EXERCISE BRIEF - Copy each line containing the word "pkgsrc" from the records that follow, please.

'''

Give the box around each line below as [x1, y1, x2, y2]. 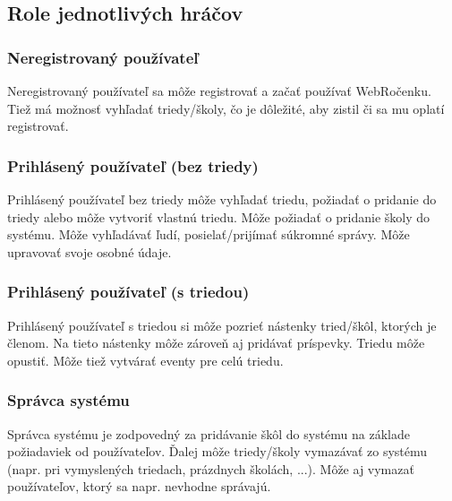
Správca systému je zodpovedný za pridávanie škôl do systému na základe [7, 424, 410, 443]
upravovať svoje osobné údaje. [7, 242, 172, 261]
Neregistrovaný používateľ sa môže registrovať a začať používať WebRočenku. [7, 82, 431, 99]
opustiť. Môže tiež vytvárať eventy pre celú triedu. [7, 350, 284, 369]
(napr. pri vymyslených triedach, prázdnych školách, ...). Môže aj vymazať [7, 459, 414, 478]
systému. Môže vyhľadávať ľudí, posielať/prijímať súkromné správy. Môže [7, 225, 410, 244]
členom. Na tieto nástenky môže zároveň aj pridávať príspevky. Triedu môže [7, 333, 425, 352]
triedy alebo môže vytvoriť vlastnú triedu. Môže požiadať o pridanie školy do [7, 207, 431, 226]
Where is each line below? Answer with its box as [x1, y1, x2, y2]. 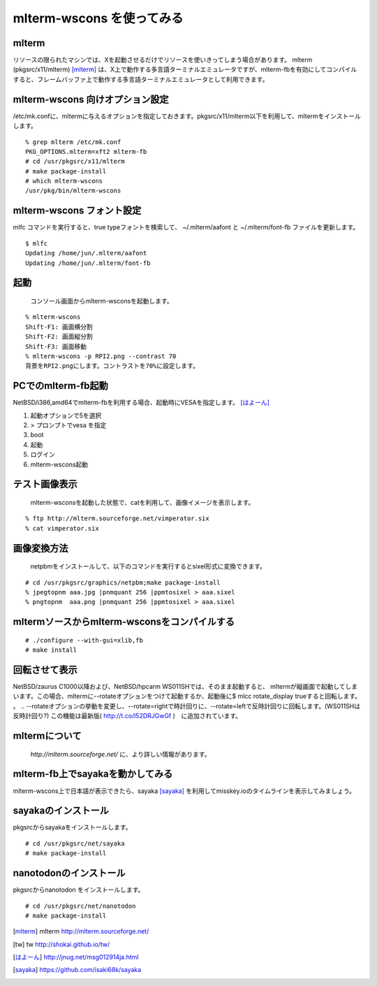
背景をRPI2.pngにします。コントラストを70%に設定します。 [25, 362, 199, 370]
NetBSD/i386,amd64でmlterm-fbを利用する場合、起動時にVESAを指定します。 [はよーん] [13, 399, 270, 407]
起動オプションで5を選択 [30, 411, 102, 420]
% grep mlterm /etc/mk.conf [25, 138, 121, 146]
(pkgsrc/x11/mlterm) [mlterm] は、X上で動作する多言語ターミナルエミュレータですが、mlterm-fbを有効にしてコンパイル [13, 65, 357, 73]
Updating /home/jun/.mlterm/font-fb [25, 259, 151, 267]
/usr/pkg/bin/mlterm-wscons [25, 187, 121, 195]
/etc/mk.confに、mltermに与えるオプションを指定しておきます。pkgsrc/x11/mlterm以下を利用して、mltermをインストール [13, 112, 361, 120]

'''

TASK RESPONSE -
(pkgsrc/x11/mlterm) [mlterm] は、X上で動作する多言語ターミナルエミュレータですが、mlterm-fbを有効にしてコンパイル [13, 65, 357, 73]
/etc/mk.confに、mltermに与えるオプションを指定しておきます。pkgsrc/x11/mlterm以下を利用して、mltermをインストール [13, 112, 361, 120]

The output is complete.